Does anybody know why A and D?

10 VMs, it is reservation of 20 Ghz of CPU and 20 GB of RAM.
1 GB – it should be enough for memory overhead, shouldn’t it?

;-(

Jon

Jon

In my opinion, this question is poorly worded and leaves a lot to be left open for interpretation, but process of elimination can give you the two answers that you see.

2 of the VM’s are dual processor machines, so a 2GHZ reservation for each processor would be 4GHZ for those 2 VM’s and a total of 24GHZ for all of the VM’s in the pool. There is not enough CPU resources in the child pool to fulfill this. We need to assume that either the expandable reservation option for the child pool is not selected, or that it is selected and there are simply not enough resources to give it additional CPU resources.

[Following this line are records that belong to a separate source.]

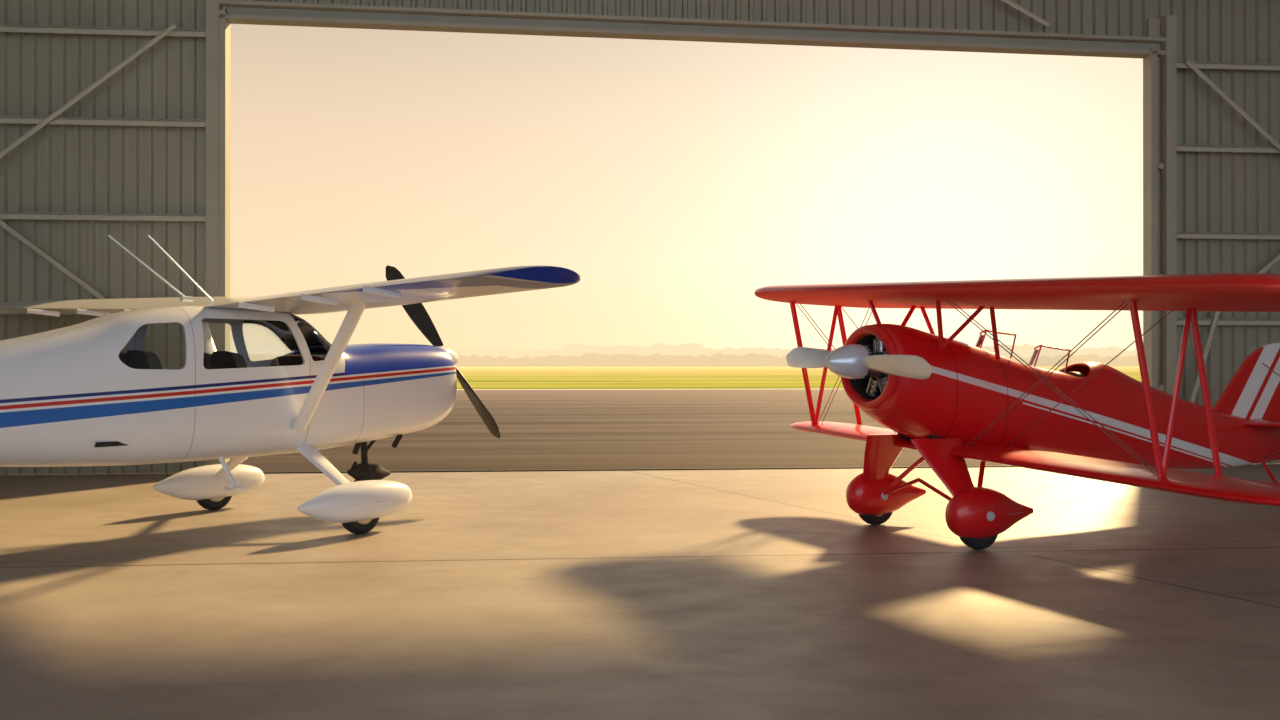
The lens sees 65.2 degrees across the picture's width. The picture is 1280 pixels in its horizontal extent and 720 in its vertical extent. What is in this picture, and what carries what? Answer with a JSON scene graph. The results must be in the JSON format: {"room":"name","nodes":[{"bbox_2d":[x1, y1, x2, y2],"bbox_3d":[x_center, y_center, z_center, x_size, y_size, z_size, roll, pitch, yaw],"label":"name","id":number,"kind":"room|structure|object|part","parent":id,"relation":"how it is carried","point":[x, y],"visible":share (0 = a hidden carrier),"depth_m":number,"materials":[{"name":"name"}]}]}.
{"room":"aircraft hangar","nodes":[
{"label":"aircraft hangar","id":0,"kind":"room"},
{"bbox_2d":[0,464,1279,719],"bbox_3d":[1.954,1.705,2.915,26.000,0.200,24.100,0,0,-5],"label":"floor","id":1,"kind":"structure","parent":0,"point":[744,594],"depth_m":6.73,"materials":[{"name":"concrete"}]},
{"bbox_2d":[0,235,580,533],"bbox_3d":[-4.543,0.214,9.505,7.840,2.806,9.468,0,0,-5],"label":"airplane","id":2,"kind":"object","parent":1,"relation":"on","point":[69,396],"visible":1,"depth_m":9.00,"materials":[{"name":"white metal"}]},
{"bbox_3d":[-4.056,0.317,9.441,0.960,0.900,2.720,0,0,37],"label":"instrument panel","id":3,"kind":"part","parent":2,"relation":"part of","materials":[{"name":"white metal"}]},
{"bbox_3d":[-4.249,1.058,10.510,0.856,0.484,0.220,0,0,37],"label":"gear leg","id":4,"kind":"part","parent":2,"relation":"part of","materials":[{"name":"white paint"}]},
{"bbox_3d":[-2.975,1.057,9.554,0.856,0.484,0.220,0,0,37],"label":"gear leg","id":5,"kind":"part","parent":2,"relation":"part of","materials":[{"name":"white paint"}]},
{"bbox_3d":[-2.739,-0.649,12.068,1.013,1.046,0.110,0,0,37],"label":"propeller blade","id":6,"kind":"part","parent":2,"relation":"part of","materials":[{"name":"black metal"}]},
{"bbox_3d":[-1.933,0.394,11.462,0.944,0.974,0.110,0,0,37],"label":"propeller blade","id":7,"kind":"part","parent":2,"relation":"part of","materials":[{"name":"black metal"}]},
{"bbox_2d":[263,465,1015,473],"bbox_3d":[0.959,1.618,14.854,13.600,0.016,0.102,0,0,-5],"label":"door track","id":8,"kind":"object","parent":1,"relation":"on","point":[1000,465],"visible":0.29,"depth_m":14.71,"materials":[{"name":"grey metal"}]},
{"bbox_2d":[754,273,1279,548],"bbox_3d":[4.879,0.398,9.559,6.622,2.433,6.200,0,0,-25],"label":"biplane","id":9,"kind":"object","parent":1,"relation":"on","point":[950,401],"visible":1,"depth_m":8.91,"materials":[{"name":"red paint"}]},
{"bbox_3d":[1.644,-0.025,9.348,0.134,0.204,1.001,0,0,-25],"label":"propeller blade","id":10,"kind":"part","parent":9,"relation":"part of","materials":[{"name":"metal"}]},
{"bbox_3d":[2.302,0.967,9.567,0.580,0.540,0.455,0,0,-25],"label":"gear leg","id":11,"kind":"part","parent":9,"relation":"part of","materials":[{"name":"red paint"}]},
{"bbox_3d":[2.100,0.056,8.349,0.134,0.204,1.001,0,0,-25],"label":"propeller blade","id":12,"kind":"part","parent":9,"relation":"part of","materials":[{"name":"metal"}]},
{"bbox_3d":[2.494,1.317,9.899,0.495,0.090,0.310,0,0,-25],"label":"fairing trim","id":13,"kind":"part","parent":9,"relation":"part of","materials":[{"name":"metal"}]},
{"bbox_3d":[2.698,0.965,8.698,0.580,0.540,0.455,0,0,-25],"label":"gear leg","id":14,"kind":"part","parent":9,"relation":"part of","materials":[{"name":"red paint"}]},
{"bbox_3d":[3.319,-0.152,9.508,0.275,0.278,0.499,0,0,-25],"label":"windshield frame","id":15,"kind":"part","parent":9,"relation":"part of","materials":[{"name":"red paint"}]},
{"bbox_3d":[3.075,1.315,8.625,0.495,0.090,0.310,0,0,-25],"label":"fairing trim","id":16,"kind":"part","parent":9,"relation":"part of","materials":[{"name":"metal"}]},
{"bbox_3d":[3.956,-0.012,9.798,0.275,0.278,0.480,0,0,-25],"label":"windshield frame","id":17,"kind":"part","parent":9,"relation":"part of","materials":[{"name":"red paint"}]},
{"bbox_2d":[0,0,1279,474],"bbox_3d":[0.988,-2.674,14.992,26.000,8.600,0.097,0,0,-5],"label":"wall","id":18,"kind":"structure","parent":0,"point":[58,168],"depth_m":14.39,"materials":[{"name":"metal"}]},
{"bbox_2d":[0,309,83,314],"bbox_3d":[-9.030,-0.692,14.059,5.880,0.102,0.181,0,0,-5],"label":"trim","id":19,"kind":"structure","parent":18,"relation":"attached to","point":[1,311],"depth_m":13.99,"materials":[{"name":"metal"}]},
{"bbox_2d":[0,24,205,36],"bbox_3d":[-9.030,-4.642,14.066,5.880,0.102,0.181,0,0,-5],"label":"trim","id":20,"kind":"structure","parent":18,"relation":"attached to","point":[3,27],"depth_m":14.09,"materials":[{"name":"metal"}]},
{"bbox_2d":[0,212,205,220],"bbox_3d":[-9.030,-2.022,14.061,5.880,0.102,0.181,0,0,-5],"label":"trim","id":21,"kind":"structure","parent":18,"relation":"attached to","point":[3,215],"depth_m":14.09,"materials":[{"name":"metal"}]},
{"bbox_2d":[0,116,205,126],"bbox_3d":[-9.030,-3.362,14.063,5.880,0.102,0.181,0,0,-5],"label":"trim","id":22,"kind":"structure","parent":18,"relation":"attached to","point":[3,119],"depth_m":14.09,"materials":[{"name":"metal"}]},
{"bbox_2d":[0,0,1279,402],"bbox_3d":[-0.585,-2.681,14.597,22.445,8.050,0.033,0,0,-5],"label":"braces","id":23,"kind":"object","parent":18,"relation":"attached to","point":[169,29],"visible":0.62,"depth_m":14.07,"materials":[{"name":"metal"}]},
{"bbox_2d":[206,0,1176,464],"bbox_3d":[1.020,-1.824,14.850,14.400,6.900,0.270,0,0,-5],"label":"door frame","id":24,"kind":"structure","parent":18,"relation":"attached to","point":[1158,50],"depth_m":14.86,"materials":[{"name":"grey metal"}]},
{"bbox_2d":[1177,144,1279,152],"bbox_3d":[11.076,-3.259,15.672,5.780,0.102,0.181,0,0,-5],"label":"trim","id":25,"kind":"structure","parent":18,"relation":"attached to","point":[1180,147],"depth_m":15.42,"materials":[{"name":"metal"}]},
{"bbox_2d":[1177,232,1279,239],"bbox_3d":[11.076,-1.919,15.669,5.780,0.102,0.181,0,0,-5],"label":"trim","id":26,"kind":"structure","parent":18,"relation":"attached to","point":[1181,235],"depth_m":15.42,"materials":[{"name":"metal"}]},
{"bbox_2d":[1177,61,1279,70],"bbox_3d":[11.076,-4.539,15.674,5.780,0.102,0.181,0,0,-5],"label":"trim","id":27,"kind":"structure","parent":18,"relation":"attached to","point":[1180,64],"depth_m":15.43,"materials":[{"name":"metal"}]},
{"bbox_2d":[1177,318,1279,324],"bbox_3d":[11.076,-0.589,15.667,5.780,0.102,0.181,0,0,-5],"label":"trim","id":28,"kind":"structure","parent":18,"relation":"attached to","point":[1180,321],"depth_m":15.43,"materials":[{"name":"metal"}]},
{"label":"outside","id":29,"kind":"structure","parent":0,"visible":0},
{"bbox_2d":[456,366,1141,388],"bbox_3d":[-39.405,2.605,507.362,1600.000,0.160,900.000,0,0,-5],"label":"grass field","id":30,"kind":"structure","parent":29,"point":[478,377],"depth_m":111.15,"materials":[{"name":"plant"}]},
{"bbox_2d":[230,342,1136,358],"bbox_3d":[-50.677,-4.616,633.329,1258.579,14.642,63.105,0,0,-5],"label":"forest","id":31,"kind":"object","parent":30,"relation":"on","point":[1026,350],"visible":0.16,"depth_m":618.67,"materials":[{"name":"green plant"}]},
{"bbox_2d":[248,353,1138,365],"bbox_3d":[-27.070,-0.252,353.359,664.416,4.937,28.737,0,0,-5],"label":"tree line","id":32,"kind":"object","parent":30,"relation":"on","point":[592,359],"visible":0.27,"depth_m":348.27,"materials":[{"name":"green plant"}]},
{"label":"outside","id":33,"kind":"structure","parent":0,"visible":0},
{"bbox_2d":[7,389,1003,474],"bbox_3d":[-1.761,1.784,36.807,240.000,0.200,44.000,0,0,-5],"label":"apron","id":34,"kind":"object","parent":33,"point":[539,429],"visible":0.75,"depth_m":21.39,"materials":[{"name":"grey asphalt"}]},
{"bbox_2d":[457,389,786,389],"bbox_3d":[-3.445,1.711,57.860,240.000,0.020,0.903,0,0,-5],"label":"painted line","id":35,"kind":"object","parent":34,"relation":"on","point":[457,389],"visible":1,"depth_m":57.65,"materials":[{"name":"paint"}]}
]}

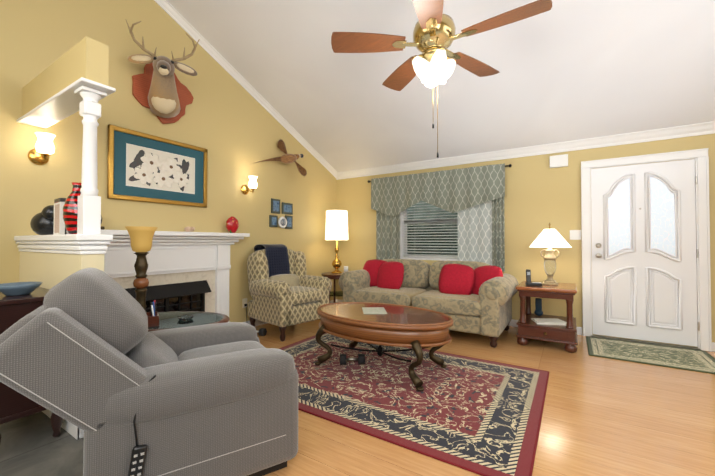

You are correct about memory, it shouldn’t be a limiting factor. According to http://pubs.vmware.com/vsphere-50/topic/com.vmware.ICbase/PDF/vsphere-esxi-vcenter-server-50-resource-management-guide.pdf page memory overhead should be between 30MB and 50MB per VM, so not enough to be a concern.

So:
A – Possibly. If it’s referring to the parent pool, and the child pool has the expandable reservation option selected, increasing the amount of resources in the parent pool will leave more resources available for the child pool and therefor it’s VM’s to reserve if need be.

B – No. Memory is not an issue so it’s not going to help.

C – No. An expandable reservation on the parent pool may help in this situation, but turning it off would certainly not help the situation.

D – Possibly. If the sibling pools have expanded their reservations beyond what was given to them, they would be using additional resources which might stop the child pool in question from reserving additional resources. Removing the sibling expandable reservations could free up additional resources in the parent pool, allowing the child pool in question to reserve additional CPU and power on it’s VM’s.

So, 2 answers need to be selected, since B and C are definite No’s, A and D are the only possible choices.

Mik

Mik

How do you come to 24GHz total CPU for the pool, 8 VM’s at 2GHZ each would be 16GHz plus the 4GHz for the 2 dual-processor VM’s, totaling 20GHz. Pool has enough reservation for CPU.